Computer Systems Technology North Carolina A&T University apatooghy@ncat.edu

# Abdel-Hameed A. Badawy

Klipsch School of Electrical and Computer Engineering New Mexico State University badawy@nmsu.edu

#### Peter Jamieson

Department of Electrical and Computer Engineering Miami University jamiespa@miamioh.edu

#### **ABSTRACT**

This paper utilizes Reinforcement Learning (RL) as a means to automate the Hardware Trojan (HT) insertion process to eliminate the inherent human biases that limit the development of robust HT detection methods. An RL agent explores the design space and finds circuit locations that are best for keeping inserted HTs hidden. To achieve this, a digital circuit is converted to an environment in which an RL agent inserts HTs such that the cumulative reward is maximized. Our toolset can insert combinational HTs into the ISCAS-85 benchmark suite with variations in HT size and triggering conditions. Experimental results show that the toolset achieves high input coverage rates (100% in two benchmark circuits) that confirms its effectiveness. Also, the inserted HTs have shown a minimal footprint and rare activation probability.

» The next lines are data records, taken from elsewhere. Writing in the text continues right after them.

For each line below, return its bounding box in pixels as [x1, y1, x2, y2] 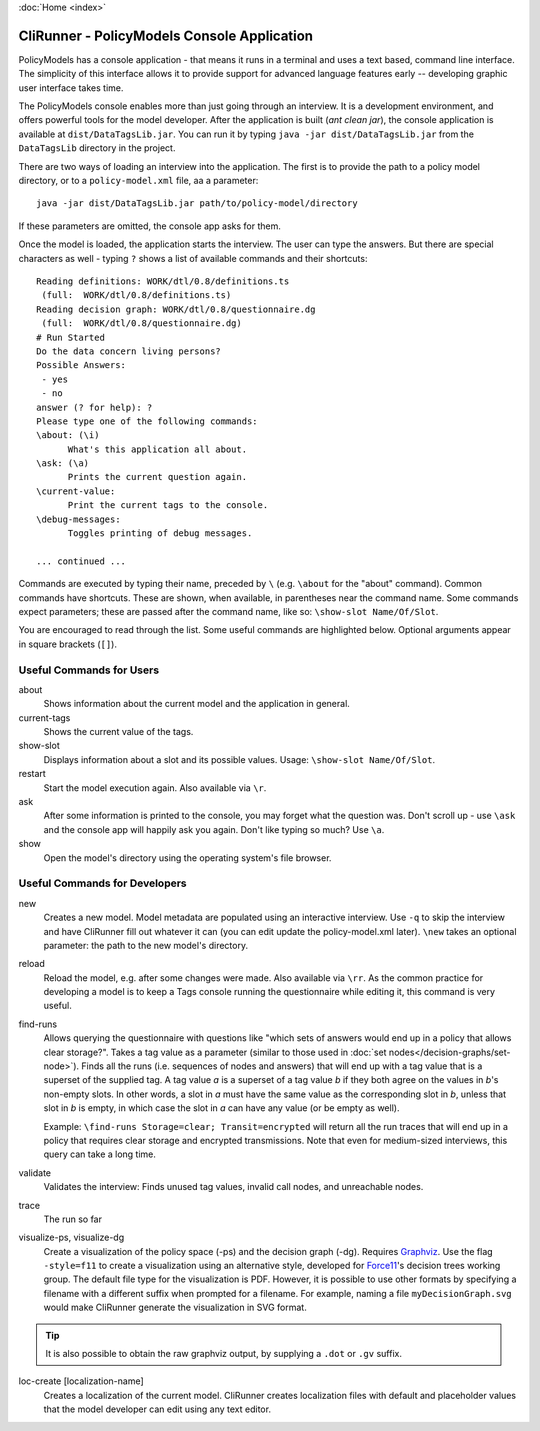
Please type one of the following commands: [36, 415, 259, 427]
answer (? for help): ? [36, 401, 153, 413]
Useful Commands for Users [18, 663, 160, 677]
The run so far [43, 1213, 102, 1225]
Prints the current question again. [67, 471, 248, 483]
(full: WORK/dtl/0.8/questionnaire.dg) [41, 318, 242, 329]
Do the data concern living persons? [36, 345, 222, 357]
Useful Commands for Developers [18, 876, 187, 890]
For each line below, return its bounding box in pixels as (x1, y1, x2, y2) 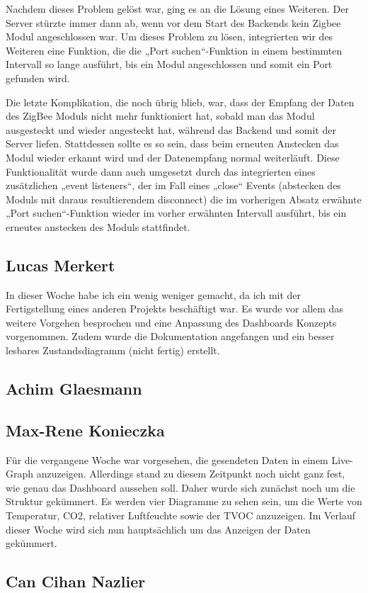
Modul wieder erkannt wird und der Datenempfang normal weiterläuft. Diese (6, 149, 340, 164)
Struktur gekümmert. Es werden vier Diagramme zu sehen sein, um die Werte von (6, 494, 362, 509)
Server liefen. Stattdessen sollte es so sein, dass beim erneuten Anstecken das (6, 136, 339, 151)
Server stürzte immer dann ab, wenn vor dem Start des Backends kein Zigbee (6, 15, 341, 30)
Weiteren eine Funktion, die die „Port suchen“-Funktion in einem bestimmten (6, 43, 343, 57)
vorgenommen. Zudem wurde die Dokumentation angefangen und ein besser (6, 329, 335, 344)
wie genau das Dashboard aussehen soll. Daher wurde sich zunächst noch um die (6, 480, 355, 495)
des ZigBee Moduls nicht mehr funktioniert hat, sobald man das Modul (6, 108, 315, 123)
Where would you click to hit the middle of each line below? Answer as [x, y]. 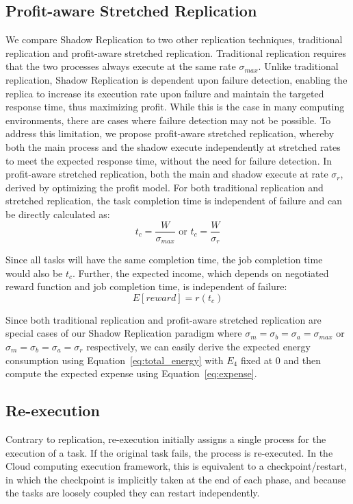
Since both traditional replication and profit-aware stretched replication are [164, 319]
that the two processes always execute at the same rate [121, 66]
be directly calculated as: [58, 214]
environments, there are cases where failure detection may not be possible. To [168, 120]
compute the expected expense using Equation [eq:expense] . [131, 373]
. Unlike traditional [298, 66]
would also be [34, 273]
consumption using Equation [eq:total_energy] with [115, 360]
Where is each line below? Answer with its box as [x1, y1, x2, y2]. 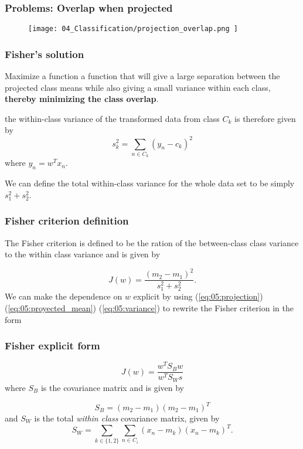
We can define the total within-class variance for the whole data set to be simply [5, 177, 295, 189]
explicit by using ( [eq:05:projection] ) [133, 290, 263, 302]
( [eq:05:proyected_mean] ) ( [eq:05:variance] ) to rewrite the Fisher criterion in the [5, 301, 294, 314]
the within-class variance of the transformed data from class [5, 112, 220, 124]
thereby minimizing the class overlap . [5, 93, 159, 105]
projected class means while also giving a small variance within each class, [5, 81, 271, 93]
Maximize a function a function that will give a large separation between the [5, 70, 280, 82]
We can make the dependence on [5, 290, 122, 302]
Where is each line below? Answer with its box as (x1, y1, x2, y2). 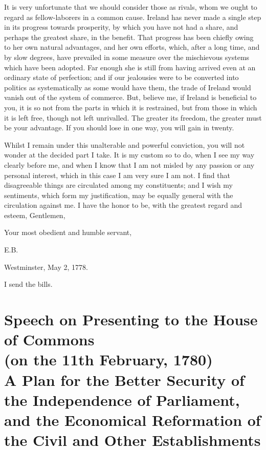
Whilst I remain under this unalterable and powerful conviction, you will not (4, 139, 245, 150)
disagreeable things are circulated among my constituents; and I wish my (4, 180, 233, 190)
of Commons (4, 329, 95, 350)
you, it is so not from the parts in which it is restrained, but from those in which (4, 102, 257, 112)
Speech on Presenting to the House (4, 309, 258, 330)
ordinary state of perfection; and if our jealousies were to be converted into (4, 72, 239, 83)
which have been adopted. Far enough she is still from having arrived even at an (4, 62, 256, 72)
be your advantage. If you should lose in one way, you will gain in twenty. (4, 122, 234, 133)

**Keywords** Hardware Trojan, Reinforcement learning, Automated Benchmarks

## 1 Introduction

With recent advancements in VLSI technologies, integrated circuits (ICs) manufacturing involves multiple companies, introducing new security challenges at each stage of IC production. Hardware Trojans (HTs) are defined as any undesired modification in an IC which can lead to erroneous outputs and or leak of information Pan and Mishra (2021). According to the adversarial model introduced by Shakya et al. (2017), HTs can be inserted into the target IC in three different scenarios, namely intellectual properties (IPs) (processing cores, various I/O components, and network-on-chip Sarihi et al. (2021)), disgruntled employees at the integration stage, reverse-engineering by an untrusted foundry.

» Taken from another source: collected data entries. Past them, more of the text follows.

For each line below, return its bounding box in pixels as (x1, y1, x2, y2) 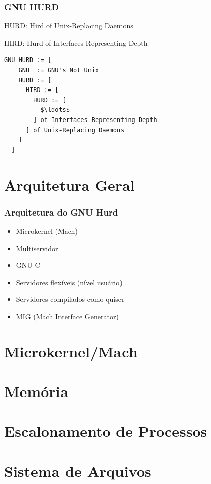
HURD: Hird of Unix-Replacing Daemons (4, 20, 133, 31)
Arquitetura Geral (4, 174, 135, 195)
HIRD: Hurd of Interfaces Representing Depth (4, 37, 148, 48)
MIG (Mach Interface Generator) (16, 311, 119, 321)
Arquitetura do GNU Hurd (4, 205, 118, 218)
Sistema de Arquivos (4, 460, 152, 481)
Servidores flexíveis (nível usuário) (16, 277, 123, 287)
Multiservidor (16, 243, 58, 253)
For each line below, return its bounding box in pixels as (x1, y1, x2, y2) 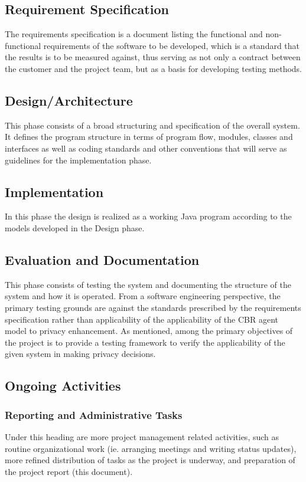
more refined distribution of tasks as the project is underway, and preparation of (5, 454, 295, 466)
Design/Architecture (5, 91, 133, 109)
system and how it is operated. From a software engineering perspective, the (5, 290, 281, 302)
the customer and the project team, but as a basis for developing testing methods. (5, 62, 302, 74)
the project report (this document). (5, 465, 133, 477)
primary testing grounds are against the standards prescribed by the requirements (5, 301, 301, 313)
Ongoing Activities (5, 376, 121, 395)
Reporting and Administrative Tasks (5, 407, 183, 422)
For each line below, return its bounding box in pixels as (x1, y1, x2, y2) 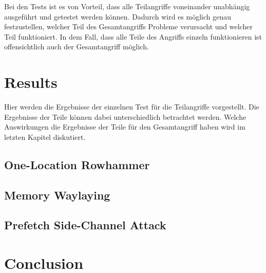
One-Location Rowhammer (4, 156, 150, 172)
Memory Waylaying (4, 187, 110, 203)
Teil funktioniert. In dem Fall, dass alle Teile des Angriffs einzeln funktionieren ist (4, 31, 262, 42)
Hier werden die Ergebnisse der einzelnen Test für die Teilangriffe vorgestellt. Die (4, 101, 259, 112)
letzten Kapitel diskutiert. (4, 131, 86, 142)
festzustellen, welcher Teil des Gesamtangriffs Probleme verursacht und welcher (4, 21, 253, 32)
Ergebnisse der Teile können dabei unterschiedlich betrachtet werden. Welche (4, 111, 246, 122)
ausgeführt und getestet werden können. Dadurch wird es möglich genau (4, 11, 231, 22)
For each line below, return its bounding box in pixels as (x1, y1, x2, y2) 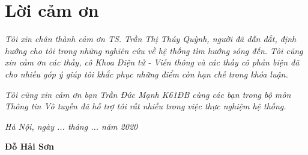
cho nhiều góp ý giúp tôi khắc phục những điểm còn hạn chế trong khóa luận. (5, 67, 288, 80)
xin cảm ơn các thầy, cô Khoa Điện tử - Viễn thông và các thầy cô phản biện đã (5, 56, 300, 68)
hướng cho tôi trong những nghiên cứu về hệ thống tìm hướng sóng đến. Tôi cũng (5, 44, 303, 56)
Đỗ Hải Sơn (5, 140, 54, 153)
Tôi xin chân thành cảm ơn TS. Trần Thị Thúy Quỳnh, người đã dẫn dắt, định (5, 32, 297, 45)
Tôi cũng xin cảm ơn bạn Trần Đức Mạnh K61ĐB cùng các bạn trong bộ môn (5, 88, 291, 100)
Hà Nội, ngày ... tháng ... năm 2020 (5, 120, 138, 132)
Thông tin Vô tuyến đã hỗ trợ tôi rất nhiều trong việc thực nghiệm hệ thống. (5, 100, 286, 112)
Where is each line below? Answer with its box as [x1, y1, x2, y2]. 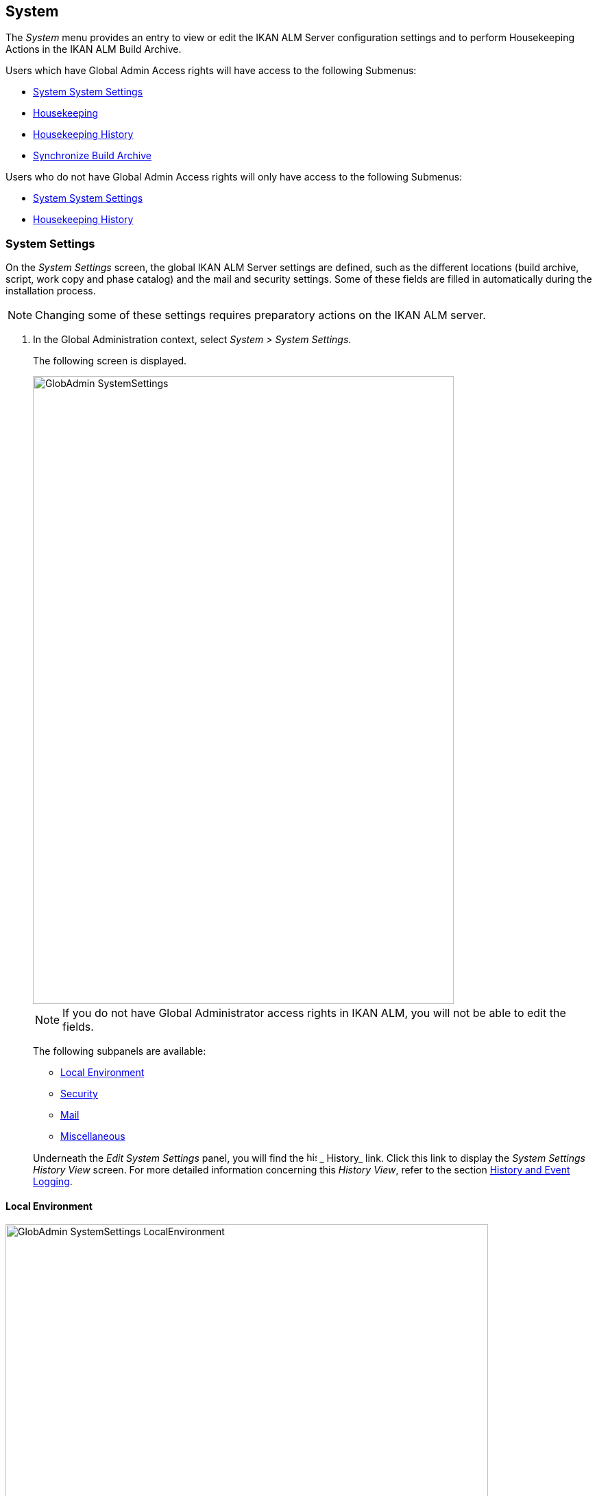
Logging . [33, 1176, 73, 1188]
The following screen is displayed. [33, 355, 187, 367]
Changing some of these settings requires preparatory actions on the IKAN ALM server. [35, 308, 486, 323]
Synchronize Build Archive [33, 150, 151, 162]
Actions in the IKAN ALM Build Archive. [5, 43, 182, 56]
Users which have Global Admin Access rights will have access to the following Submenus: [5, 65, 417, 77]
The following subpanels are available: [33, 1045, 206, 1057]
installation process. [5, 285, 96, 297]
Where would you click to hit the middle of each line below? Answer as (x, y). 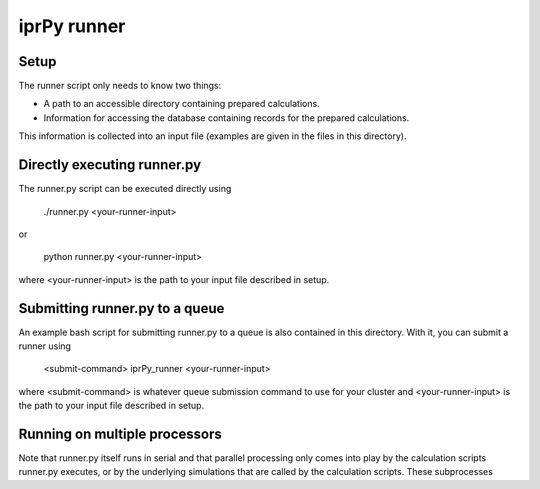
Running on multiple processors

To study the behavior of HTs in digital circuits, researchers have been mostly using limited benchmarks Shakya et al. (2017); Salmani et al. (2013) including a set of 91 trust benchmarks with different HT sizes and configurations (available at trust-hub. org). Over the past years, various HT detection approaches have been developed based on these benchmarks Salmani (2016); Sabri et al. (2021); Hasegawa et al. (2017); Sebt et al. (2018). Despite the valuable effort to create such HT benchmarks, they are limited in size and variety necessary to push the detection tools. Another downside of using these existing benchmarks is the problem of dealing with fixed static trigger conditions Cruz et al. (2018), which stems from the human bias during HT insertions. As a result, HT detectors can be tuned in a way to enhance their detection accuracy while not truly being effective in complex and real-world modern ICs. These shortcomings emphasize the need for an automated HT-insertion tool free of human biases that can be used to create high-volume HT benchmarks. Such a tool will help implement HT benchmarks aligned with the fast growth of attack approaches and cater to the security needs in the realm of hardware design. By introducing new HTs into a design, one can create new benchmarks and push the capabilities of HT detection via introducing never-seen-before HTs.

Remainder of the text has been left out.